Mohammad Abbou : Je pense que tant que les hommes d'affaires ont un ascendant sur les hommes politiques et qu'ils les financent, il y aura toujours un danger qui pèse sur la transition démocratique. À partir du moment où le milieu de la finance a les moyens d'orienter le choix des électeurs, qu'il dispose de relais médiatiques capables d'influencer l'opinion publique, nous serons pris au piège de la démocratie corrompue. En 2014, certains médias ont réussi le tour de force de convaincre l'opinion que pour lutter contre la corruption, il faut élire un président de 88 ans, on voit le résultat. Certains journalistes se placent au service de ces corrupteurs.

 

On parle d'un axe islamo-destourien pour soutenir ce projet, qu'en est-il réellement ?
Hamza Meddeb : Je pense qu'il faut nuancer et replacer les enjeux de ce projet de loi dans un cadre plus large. C'est vrai que Rached Ghannouchi, le leader d'Ennahda, a déclaré que la loi du nombre fera en sorte que cette loi passera à l'Assemblée. Mais la contestation montant, le parti islamiste est revenu sur sa position en insistant sur la nécessité d'apporter des amendements à ce projet en vue de respecter le cadre de la justice transitionnelle. Cela montre qu'Ennahda est sensible à l'évolution de la rue et à l'ampleur que prend cette mobilisation, même si elle considère que son alliance avec Nidaa Tounès, incarnation de l'ancien régime, est stratégique pour le moment.

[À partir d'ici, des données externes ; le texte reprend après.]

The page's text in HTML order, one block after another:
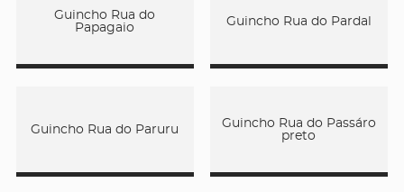
Guincho Rua do
Papagaio
Guincho Rua do Pardal
Guincho Rua do Paruru
Guincho Rua do Passáro
preto
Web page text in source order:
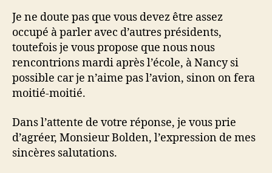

Je pense qu'il ne faut pas sous-estimer l'attachement des bases du parti islamiste au processus de justice transitionnelle. Elles ont été les victimes principales de l'ancien régime, et elles attendent enfin reconnaissance et réparation. Le leadership islamiste sait qu'il ne peut pas ignorer cette demande et cherche une position équilibrée, d'où sa réactivité face à la mobilisation qui se déploie dans la rue. Aujourd'hui, ce projet risque de conduire à l'enterrement de fait de la commission Vérité et Dignité, et donc de l'espoir qu'ont les victimes de voir reconnaître les sévices et injustices subis.

Mohammad Abbou : Cela n'a rien à voir avec l'idéologie. Il y a convergence entre des partis dont le seul souci est de se maintenir au pouvoir. Ennahda a toujours été contre l'ouverture et l'instruction des affaires de corruption. Ils ne veulent pas être marginalisés ou exclus du pouvoir. Les intérêts des peuples ne les préoccupent pas, tout ce qui leur importe, c'est leur projet de gouvernement comme ils l'ont montré, cela n'a rien à voir avec l'islam.